There are hundreds of different statistical analyses available to the applied statistician. While each scientific field tends to have common, go-to analyses, that often leaves a plethora from which to choose. So, we are often left with the question “which analysis to use?” The answer is simple: use an analysis that tests your hypothesis. After all, the broad goal of the social sciences is to generate knowledge by testing a hypothesis that addresses a gap in the scientific literature. The statistics are simply the mathematical tools for conducting these tests. Therefore, the applied statistician should always start with a clear, specific hypothesis before beginning any analysis.
A justifiable analysis is not the one that is the most complicated or difficult to understand; again, it is the analysis that tests the hypothesis. As with many human creations, statistics can be used as a way to inflate one’s ego: “Look at how sophisticated I am for doing a complicated analysis!” However, if the analysis does not help test the hypothesis, then it is nothing more than hot air. The problem compounds when readers – intimidated by the statistics –take the author’s statistical interpretations as gospel because they don’t know how to evaluate their validity. Some would argue the analysis should be as simple as possible to increase the number of readers who can understand the analysis. While there may not be one right analysis, certainly there are wrong ones and ones that are better than others.
I recently came across a scientific article published in a top journal by Swartout et al. (2015) that did just what I advised against: They chose an analysis that did not test their hypothesis, or at least, did not test it very well. The article instead used a very complicated analysis. I will give the authors the benefit of the doubt and assume that they were not using their statistics as an ego-boost or to intimidate their readers. The article sought to test the serial rapist assumption, which states that most rapists will rape multiple times rather than only once.

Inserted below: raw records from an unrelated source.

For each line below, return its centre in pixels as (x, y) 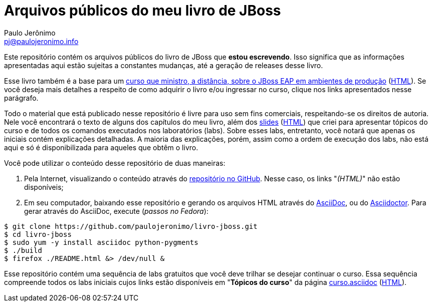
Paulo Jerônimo (30, 33)
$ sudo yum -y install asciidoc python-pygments (101, 242)
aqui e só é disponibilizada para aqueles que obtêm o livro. (101, 147)
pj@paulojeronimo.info (41, 41)
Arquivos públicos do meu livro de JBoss (143, 11)
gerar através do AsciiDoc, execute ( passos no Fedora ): (116, 211)
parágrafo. (21, 98)
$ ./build (23, 250)
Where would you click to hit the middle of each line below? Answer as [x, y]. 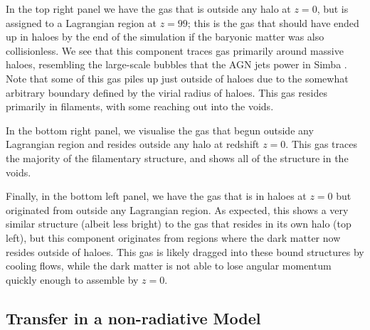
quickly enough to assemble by [72, 279]
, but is [333, 9]
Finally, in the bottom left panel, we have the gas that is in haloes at [156, 196]
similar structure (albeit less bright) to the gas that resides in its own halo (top [179, 224]
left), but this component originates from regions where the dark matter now [173, 237]
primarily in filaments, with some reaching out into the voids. [140, 106]
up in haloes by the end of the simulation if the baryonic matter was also [165, 37]
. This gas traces [321, 144]
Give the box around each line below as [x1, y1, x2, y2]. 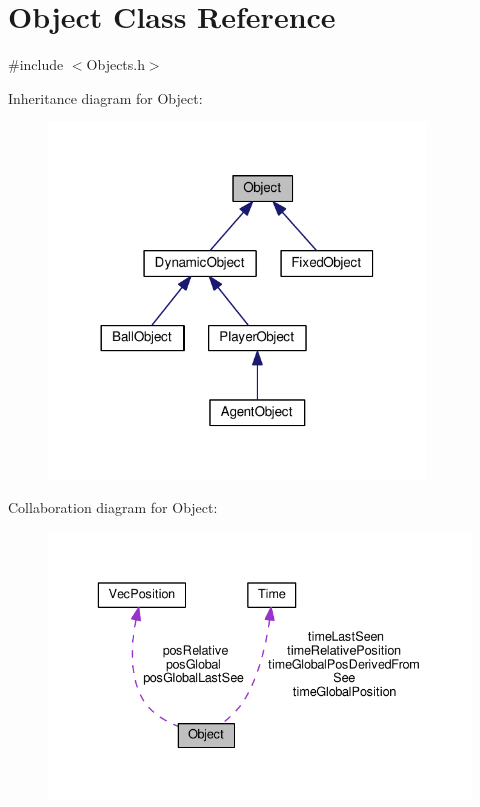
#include [8, 54, 64, 75]
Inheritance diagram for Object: [8, 87, 203, 108]
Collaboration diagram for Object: [8, 497, 218, 518]
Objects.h [86, 54, 145, 75]

To test this assumption, the authors ran a latent class growth (or trajectory) analysis. Participants were college men who completed a survey every year of college. At each of these four time points, participants self-reported how many times they forced a woman to have sex in the past year (i.e., rape). The authors created a dichotomous variable out of the responses from each year – whether a participant raped at least once in the past year. These four observed variables were entered into a latent class growth analysis to place participants into groups (or classes) based upon how their probability of rape grew over time. The authors found that most participants fell into a latent class who showed no growth in the probability of rape over time. A minority of participants showed increased growth over time, such that their probability of rape freshman year started at around zero and increased until senior year. Another minority of participants showed decreased growth over the course of college. The authors concluded that because most participants showed no growth in their probability of rape, the serial rapist assumption was not supported.
Hopefully, many of you realize the problems with this interpretation of the statistical analyses. Let’s return to what the serial rapist assumption states: the majority of rapists will rape more than once. The first problem with the authors’ analysis was the way the authors created their observed variables. They coded participants for raping at least once in the past year. The authors stripped the data of telling them whether participants raped multiple times in a year! This obviously prevented them from fully testing the serial rapist assumption. The authors were only able to see if participants raped during multiple years of college. The second problem is the choice of analysis: a growth curve analysis, which test whether variables (or probabilities of variables) increase or decrease over time. However, the serial rapist assumption says nothing about the frequency or probability of rape increasing or decreasing over time. It simply states the majority of rapists will rape more than once.
A justifiable analysis would be some type of relative frequency analysis. This could be as simple as a single percentage, such as the percentage of total rapists who raped more than once. One of the samples that the authors used, and its associated dataset, is publicly available. After the article’s publication, other rape researchers decided to run an analysis that actually tested the serial rapist assumption. They found that 63% of the total rapists in the dataset raped more than once, which supported the serial rapist assumption. To test Swartout et al.’s (2015) hypothesis, they did not have to run a latent variable analysis; they did not have to run a growth curve analysis; and, they did not have to estimate logit equations. All they had to do was obtain two numbers: the total number of rapists and the number of rapists who raped more than once.
Right now, there is a lot of controversy surrounding the validity of the serial rapist assumption and its implications for public and collegiate policy. While important for any scientific investigation, choosing an analysis that tests your hypothesis is arguably more important for a theory with such influential, real-world implications. Future research should perform some type of relative frequency analysis. As for the implications of the 63% result in one of the Swartout et al. (2015) samples…I will leave that for the politicians.